EXERCISE OBJECTIVE: Return all of the entries exactly, but do not include the pictures.

EXERCISE MATERIALS:
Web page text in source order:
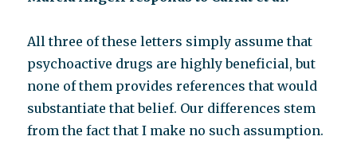
All three of these letters simply assume that
psychoactive drugs are highly beneficial, but
none of them provides references that would
substantiate that belief. Our differences stem
from the fact that I make no such assumption.
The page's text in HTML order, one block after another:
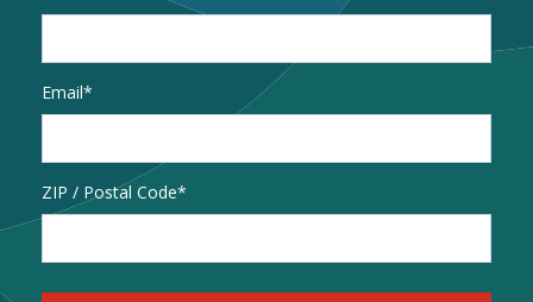
Email*
Address
ZIP / Postal Code
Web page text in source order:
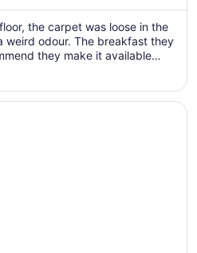
30
to
Aug
the carpet was loose in the
weird odour. The breakfast they
they make it available
until 10:30 or 11:00."
Downtown Ottawa East by
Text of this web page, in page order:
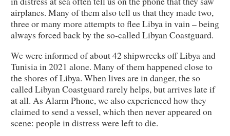
airplanes. Many of them also tell us that they made two,
three or many more attempts to flee Libya in vain – being
always forced back by the so-called Libyan Coastguard.
We were informed of about 42 shipwrecks off Libya and
Tunisia in 2021 alone. Many of them happened close to
the shores of Libya. When lives are in danger, the so
called Libyan Coastguard rarely helps, but arrives late if
at all. As Alarm Phone, we also experienced how they
claimed to send a vessel, which then never appeared on
scene: people in distress were left to die.
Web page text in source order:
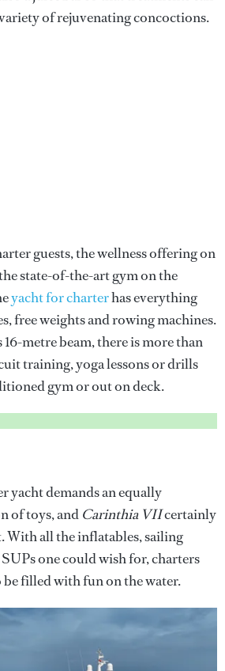
of rejuvenating concoctions.
guests, the wellness offering on
state-of-the-art gym on the
yacht for charterhas everything
free weights and rowing machines.
16-metre beam, there is more than
training, yoga lessons or drills
gym or out on deck.
yacht demands an equally
of toys, and Carinthia VIIcertainly
With all the inflatables, sailing
one could wish for, charters
filled with fun on the water.
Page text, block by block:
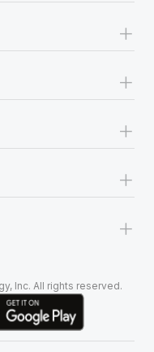
+
+
+
+
+
Inc. All rights reserved.
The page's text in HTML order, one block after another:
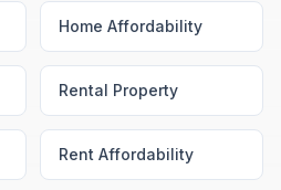
Home Affordability
Rental Property
Rent Affordability
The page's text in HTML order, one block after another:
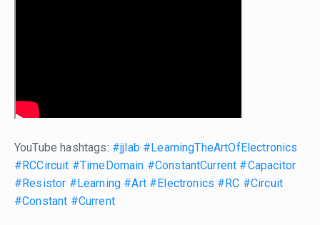
YouTube hashtags: #jjlab #LearningTheArtOfElectronics
#RCCircuit #TimeDomain #ConstantCurrent #Capacitor
#Resistor #Learning #Art #Electronics #RC #Circuit
#Constant #Current
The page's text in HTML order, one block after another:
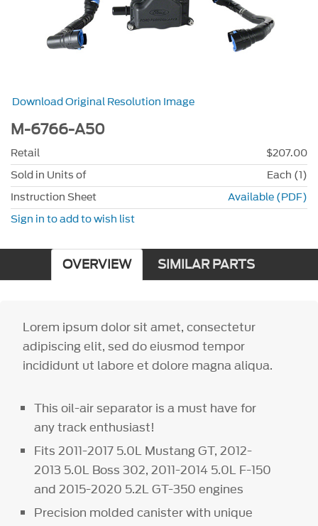
Download Original Resolution Image
M-6766-A50
Retail
$207.00
Sold in Units of
Each (1)
Instruction Sheet
Available (PDF)
Sign in to add to wish list
OVERVIEW SIMILAR PARTS
Lorem ipsum dolor sit amet, consectetur
adipiscing elit, sed do eiusmod tempor
incididunt ut labore et dolore magna aliqua.
This oil-air separator is a must have for
any track enthusiast!
Fits 2011-2017 5.0L Mustang GT, 2012-
2013 5.0L Boss 302, 2011-2014 5.0L F-150
and 2015-2020 5.2L GT-350 engines
Precision molded canister with unique
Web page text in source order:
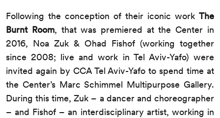
Following the conception of their iconic work The
Burnt Room, that was premiered at the Center in
2016, Noa Zuk & Ohad Fishof (working together
since 2008; live and work in Tel Aviv-Yafo) were
invited again by CCA Tel Aviv-Yafo to spend time at
the Center’s Marc Schimmel Multipurpose Gallery.
During this time, Zuk – a dancer and choreographer
– and Fishof – an interdisciplinary artist, working in
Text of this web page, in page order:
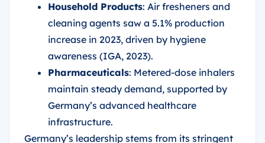
Household Products: Air fresheners and
cleaning agents saw a 5.1% production
increase in 2023, driven by hygiene
awareness (IGA, 2023).
Pharmaceuticals: Metered-dose inhalers
maintain steady demand, supported by
Germany’s advanced healthcare
infrastructure.
Germany’s leadership stems from its stringent
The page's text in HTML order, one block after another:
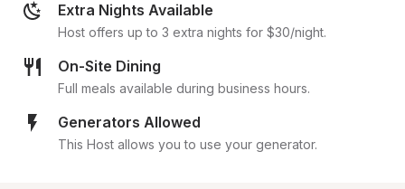
Extra Nights Available
Host offers up to 3 extra nights for $30/night.
On-Site Dining
Full meals available during business hours.
Generators Allowed
This Host allows you to use your generator.
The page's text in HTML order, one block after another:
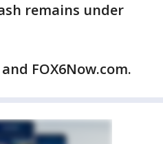
remains under
FOX6Now.com.
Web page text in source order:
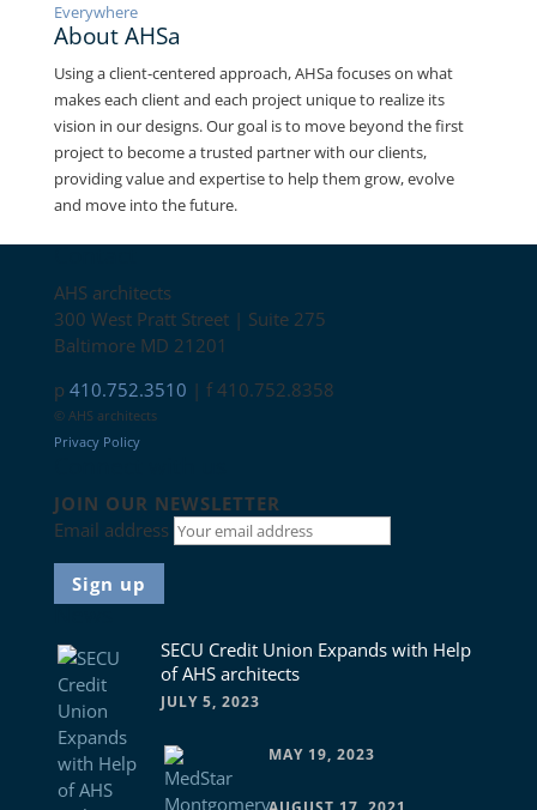
Everywhere
About AHSa
Using a client-centered approach, AHSa focuses on what
makes each client and each project unique to realize its
vision in our designs. Our goal is to move beyond the first
project to become a trusted partner with our clients,
providing value and expertise to help them grow, evolve
and move into the future.
Contact
AHS architects
300 West Pratt Street | Suite 275
Baltimore MD 21201
p 410.752.3510 | f 410.752.8358
© AHS architects
Privacy Policy
JOIN OUR NEWSLETTER
Email address
News
SECU Credit Union Expands with Help
of AHS architects
JULY 5, 2023
MAY 19, 2023
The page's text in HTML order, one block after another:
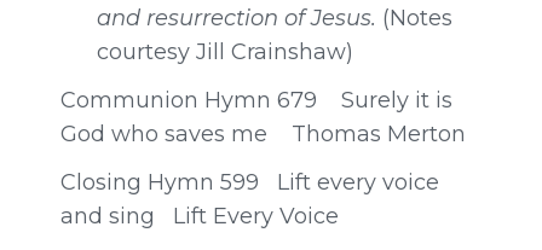
and resurrection of Jesus. (Notes
courtesy Jill Crainshaw)
Communion Hymn 679 Surely it is
God who saves me Thomas Merton
Closing Hymn 599 Lift every voice
and sing Lift Every Voice
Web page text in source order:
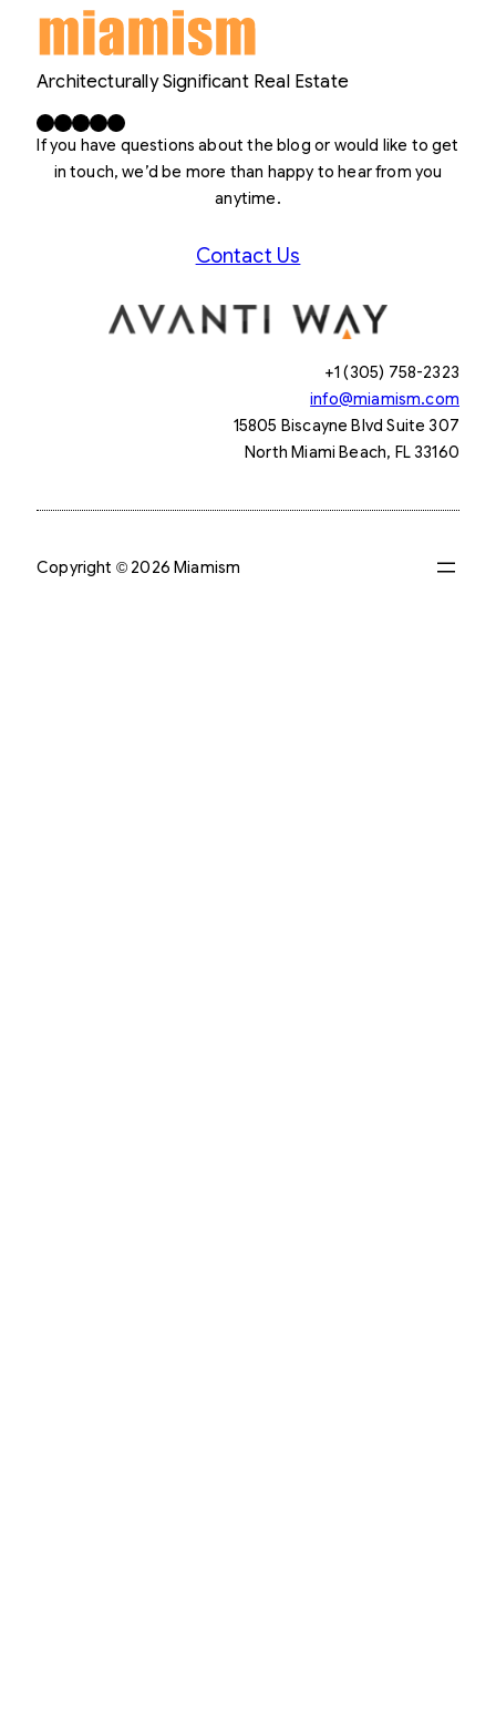
Architecturally Significant Real Estate
Facebook X LinkedIn InstagramYouTube
If you have questions about the blog or would like to get
in touch, we’d be more than happy to hear from you
anytime.
Contact Us
+1 (305) 758-2323
info@miamism.com
15805 Biscayne Blvd Suite 307
North Miami Beach, FL 33160
Copyright © 2026 Miamism
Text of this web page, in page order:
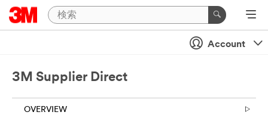
Account
3M Supplier Direct
OVERVIEW
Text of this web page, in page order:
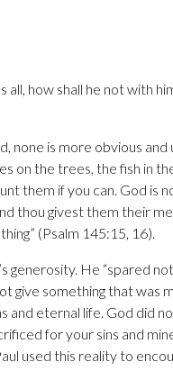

EXERCISE SOLUTION:
Web page text in source order:
All three of these letters simply assume that
psychoactive drugs are highly beneficial, but
none of them provides references that would
substantiate that belief. Our differences stem
from the fact that I make no such assumption.
The page's text in HTML order, one block after another:
Email*
Address
ZIP / Postal Code
Web page text in source order:
30
to
Aug
the carpet was loose in the
weird odour. The breakfast they
they make it available
until 10:30 or 11:00."
Downtown Ottawa East by
Text of this web page, in page order:
airplanes. Many of them also tell us that they made two,
three or many more attempts to flee Libya in vain – being
always forced back by the so-called Libyan Coastguard.
We were informed of about 42 shipwrecks off Libya and
Tunisia in 2021 alone. Many of them happened close to
the shores of Libya. When lives are in danger, the so
called Libyan Coastguard rarely helps, but arrives late if
at all. As Alarm Phone, we also experienced how they
claimed to send a vessel, which then never appeared on
scene: people in distress were left to die.
Web page text in source order:
of rejuvenating concoctions.
guests, the wellness offering on
state-of-the-art gym on the
yacht for charterhas everything
free weights and rowing machines.
16-metre beam, there is more than
training, yoga lessons or drills
gym or out on deck.
yacht demands an equally
of toys, and Carinthia VIIcertainly
With all the inflatables, sailing
one could wish for, charters
filled with fun on the water.
Page text, block by block:
+
+
+
+
+
Inc. All rights reserved.
The page's text in HTML order, one block after another:
Home Affordability
Rental Property
Rent Affordability
The page's text in HTML order, one block after another:
YouTube hashtags: #jjlab #LearningTheArtOfElectronics
#RCCircuit #TimeDomain #ConstantCurrent #Capacitor
#Resistor #Learning #Art #Electronics #RC #Circuit
#Constant #Current
The page's text in HTML order, one block after another:
Download Original Resolution Image
M-6766-A50
Retail
$207.00
Sold in Units of
Each (1)
Instruction Sheet
Available (PDF)
Sign in to add to wish list
OVERVIEW SIMILAR PARTS
Lorem ipsum dolor sit amet, consectetur
adipiscing elit, sed do eiusmod tempor
incididunt ut labore et dolore magna aliqua.
This oil-air separator is a must have for
any track enthusiast!
Fits 2011-2017 5.0L Mustang GT, 2012-
2013 5.0L Boss 302, 2011-2014 5.0L F-150
and 2015-2020 5.2L GT-350 engines
Precision molded canister with unique
Web page text in source order:
Following the conception of their iconic work The
Burnt Room, that was premiered at the Center in
2016, Noa Zuk & Ohad Fishof (working together
since 2008; live and work in Tel Aviv-Yafo) were
invited again by CCA Tel Aviv-Yafo to spend time at
the Center’s Marc Schimmel Multipurpose Gallery.
During this time, Zuk – a dancer and choreographer
– and Fishof – an interdisciplinary artist, working in
Text of this web page, in page order:
Household Products: Air fresheners and
cleaning agents saw a 5.1% production
increase in 2023, driven by hygiene
awareness (IGA, 2023).
Pharmaceuticals: Metered-dose inhalers
maintain steady demand, supported by
Germany’s advanced healthcare
infrastructure.
Germany’s leadership stems from its stringent
The page's text in HTML order, one block after another:
Extra Nights Available
Host offers up to 3 extra nights for $30/night.
On-Site Dining
Full meals available during business hours.
Generators Allowed
This Host allows you to use your generator.
The page's text in HTML order, one block after another:
remains under
FOX6Now.com.
Web page text in source order:
Everywhere
About AHSa
Using a client-centered approach, AHSa focuses on what
makes each client and each project unique to realize its
vision in our designs. Our goal is to move beyond the first
project to become a trusted partner with our clients,
providing value and expertise to help them grow, evolve
and move into the future.
Contact
AHS architects
300 West Pratt Street | Suite 275
Baltimore MD 21201
p 410.752.3510 | f 410.752.8358
© AHS architects
Privacy Policy
JOIN OUR NEWSLETTER
Email address
News
SECU Credit Union Expands with Help
of AHS architects
JULY 5, 2023
MAY 19, 2023
The page's text in HTML order, one block after another:
and resurrection of Jesus. (Notes
courtesy Jill Crainshaw)
Communion Hymn 679 Surely it is
God who saves me Thomas Merton
Closing Hymn 599 Lift every voice
and sing Lift Every Voice
Web page text in source order:
Architecturally Significant Real Estate
Facebook X LinkedIn InstagramYouTube
If you have questions about the blog or would like to get
in touch, we’d be more than happy to hear from you
anytime.
Contact Us
+1 (305) 758-2323
info@miamism.com
15805 Biscayne Blvd Suite 307
North Miami Beach, FL 33160
Copyright © 2026 Miamism
Text of this web page, in page order:
Account
3M Supplier Direct
OVERVIEW
Text of this web page, in page order:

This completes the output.